— Ну, в смысле баб? — хихикнула Валентина.
Лёлька понятия не имела, как у Михалкова насчет баб, но, возможно, какие-то слухи на эту тему достигли и провинциальных артистических кругов. Поэтому она осторожно покачала головой:
— Не верь всякой ерунде. Уж я-то знаю, какая у него супруга! От такой налево не сбегаешь, держит голубчика в ежовых рукавицах. Да и года свое берут — у него теперь одни творческие планы на уме.
Валентина несколько сникла, но потом сглотнула еще рюмашку и наконец поинтересовалась:
— А что за роль-то?
— Классная роль — главная, можно сказать, героиня в зрелом возрасте, — импровизировала Лёлька. — Юная девушка, дворяночка, встречает в начале нашего века красавца-матроса и они влюбляются друг в друга. Ну, потом революция, гражданская война, она уезжает с родителями в эмиграцию. Там устраивается неплохо — выходит замуж за богатого и знатного француза. Проходит много лет и на приеме у премьер-министра Швеции она встречает советского дипломата, того самого бывшего матроса. Опять разгорается безумный, отчаянный роман. Дипломата отправляют обратно в Советский Союз и там ставят к стенке за связь с иностранной шпионкой, а она уходит от мужа и… — тут Лёлька запнулась, потому что никак не могла придумать финал потрагичнее.

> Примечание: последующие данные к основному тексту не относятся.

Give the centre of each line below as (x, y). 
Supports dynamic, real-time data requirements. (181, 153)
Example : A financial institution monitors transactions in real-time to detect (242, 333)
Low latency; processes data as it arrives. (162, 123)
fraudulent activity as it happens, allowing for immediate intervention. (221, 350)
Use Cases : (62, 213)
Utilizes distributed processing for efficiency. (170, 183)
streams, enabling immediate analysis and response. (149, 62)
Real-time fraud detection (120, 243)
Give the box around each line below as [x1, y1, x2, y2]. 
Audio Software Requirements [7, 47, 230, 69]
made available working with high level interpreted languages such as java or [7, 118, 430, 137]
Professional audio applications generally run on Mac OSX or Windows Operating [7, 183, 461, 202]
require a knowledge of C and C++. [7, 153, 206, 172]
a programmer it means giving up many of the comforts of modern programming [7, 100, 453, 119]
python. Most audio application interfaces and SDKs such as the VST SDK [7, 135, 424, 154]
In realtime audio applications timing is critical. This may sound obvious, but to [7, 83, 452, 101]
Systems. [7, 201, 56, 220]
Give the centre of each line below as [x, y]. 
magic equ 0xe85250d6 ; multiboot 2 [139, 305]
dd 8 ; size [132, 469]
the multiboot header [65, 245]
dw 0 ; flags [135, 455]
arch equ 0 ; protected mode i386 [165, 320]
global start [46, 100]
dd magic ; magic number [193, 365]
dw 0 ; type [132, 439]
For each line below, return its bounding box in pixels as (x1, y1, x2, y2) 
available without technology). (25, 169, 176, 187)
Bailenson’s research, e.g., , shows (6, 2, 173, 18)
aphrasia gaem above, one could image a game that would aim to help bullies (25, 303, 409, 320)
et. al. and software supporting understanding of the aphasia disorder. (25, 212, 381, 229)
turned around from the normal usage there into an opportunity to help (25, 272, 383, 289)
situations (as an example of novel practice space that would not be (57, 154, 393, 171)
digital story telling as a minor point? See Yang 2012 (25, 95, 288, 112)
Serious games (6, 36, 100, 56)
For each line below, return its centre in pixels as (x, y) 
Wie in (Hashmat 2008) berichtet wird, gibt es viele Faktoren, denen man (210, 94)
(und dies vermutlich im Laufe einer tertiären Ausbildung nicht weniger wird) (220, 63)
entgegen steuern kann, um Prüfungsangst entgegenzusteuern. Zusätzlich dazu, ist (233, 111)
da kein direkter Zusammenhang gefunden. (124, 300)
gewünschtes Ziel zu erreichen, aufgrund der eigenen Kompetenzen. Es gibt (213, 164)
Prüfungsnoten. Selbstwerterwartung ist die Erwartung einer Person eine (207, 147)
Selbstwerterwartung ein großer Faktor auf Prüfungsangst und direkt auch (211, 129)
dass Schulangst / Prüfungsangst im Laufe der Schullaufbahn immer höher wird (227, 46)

На замутненных глазах Валентины выступили пьяные слёзы, она уже видела себя в шелках и бриллиантах в объятиях статного красавца.
— И она становится бездомной, живет с клошарами под мостом и все ходит к тому фонтану, у которого они с любимым кружились ночью под старинную французскую мелодию. И там она танцует, танцует… — завершила, наконец, Лёлька душераздирающую историю.

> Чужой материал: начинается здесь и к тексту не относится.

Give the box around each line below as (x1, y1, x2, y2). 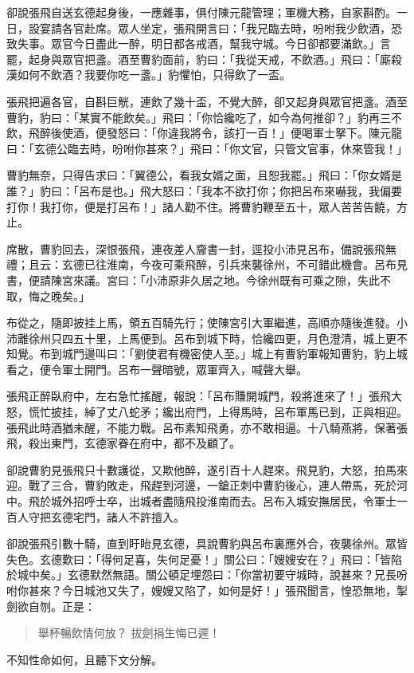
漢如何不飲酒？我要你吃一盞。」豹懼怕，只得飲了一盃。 (6, 66, 291, 83)
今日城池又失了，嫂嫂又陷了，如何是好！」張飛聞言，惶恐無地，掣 (61, 582, 408, 598)
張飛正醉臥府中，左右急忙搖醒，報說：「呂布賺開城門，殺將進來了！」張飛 (6, 388, 391, 404)
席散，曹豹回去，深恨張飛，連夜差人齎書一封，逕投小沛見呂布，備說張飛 (6, 240, 385, 257)
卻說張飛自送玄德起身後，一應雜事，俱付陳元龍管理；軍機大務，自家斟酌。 (6, 4, 396, 20)
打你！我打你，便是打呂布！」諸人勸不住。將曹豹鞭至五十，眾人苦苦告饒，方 (6, 198, 408, 214)
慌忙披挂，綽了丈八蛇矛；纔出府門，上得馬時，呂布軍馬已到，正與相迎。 (28, 403, 408, 420)
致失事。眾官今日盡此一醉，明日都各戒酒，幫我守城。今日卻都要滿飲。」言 (6, 35, 391, 52)
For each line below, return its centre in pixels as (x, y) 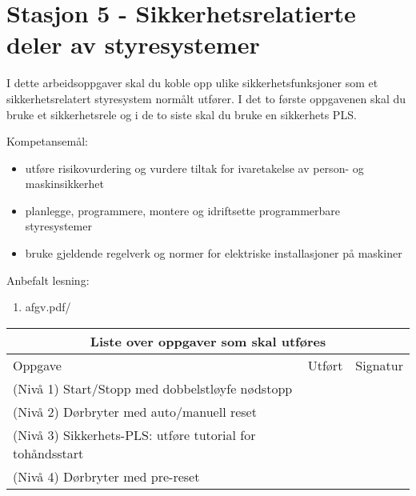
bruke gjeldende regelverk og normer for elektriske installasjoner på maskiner (214, 253)
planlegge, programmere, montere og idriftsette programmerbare (182, 210)
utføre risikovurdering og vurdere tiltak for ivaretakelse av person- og (194, 168)
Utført (325, 365)
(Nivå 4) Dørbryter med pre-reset (106, 476)
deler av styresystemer (133, 44)
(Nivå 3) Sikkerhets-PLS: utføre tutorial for (134, 434)
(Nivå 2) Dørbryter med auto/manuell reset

На секунду ей стало стыдно, когда она представила, что сделал бы с ней Михалков, услышав подобную муть. Но Валентина с трудом справилась с рыданьями и едва смогла спросить:
— А кто играет главного героя? Меньшиков?
— Нет, скорее всего Домогаров. А может быть, Алексей Нилов. Ну, тот, который в "Ментах". Длинный такой, губки бантиком.
Валентина снова отхлебнула коньяк и Лёлька заволновалась, как бы она не отрубилась раньше времени. В её планы входили отнюдь не одни упражнения в идиотских кинофантазиях. Пора было приступать и к основной цели. Но этому помешал неожиданный приход Валентининого супруга.
Он ввалился в прихожую, и вначале Лёлька даже испугалась. Здоровенный верзила в засаленной куртке с поднятым капюшоном, сбросил огромные сапоги и, ни слова не говоря, устремился к столу, сгреб недопитую бутылку и унес её на кухню.
Хозяйка бросилась за ним. Какое-то время они тихо ругались за закрытой дверью, потом она вернулась и молча поставила бутылку на стол. Через несколько минут мужчина протопал обратно, обулся и снова ушел, громко хлопнув дверью. Теперь Лёлька хорошо рассмотрела его лицо. Оно поражало, во-первых, породистостью, которую не могли истребить неухоженность и усталость, во-вторых, ужасной бледностью. Тёмные круги под глазами и отросшая щетина ещё больше подчеркивали нездоровый цвет кожи.
— Ну, видела? Мсье Соболь собственной персоной! — с досадой буркнула Валентина. — Моя так называемая личная жизнь.
— Похоже, сегодня он у тебя не в духе, — посочувствовала Лёлька.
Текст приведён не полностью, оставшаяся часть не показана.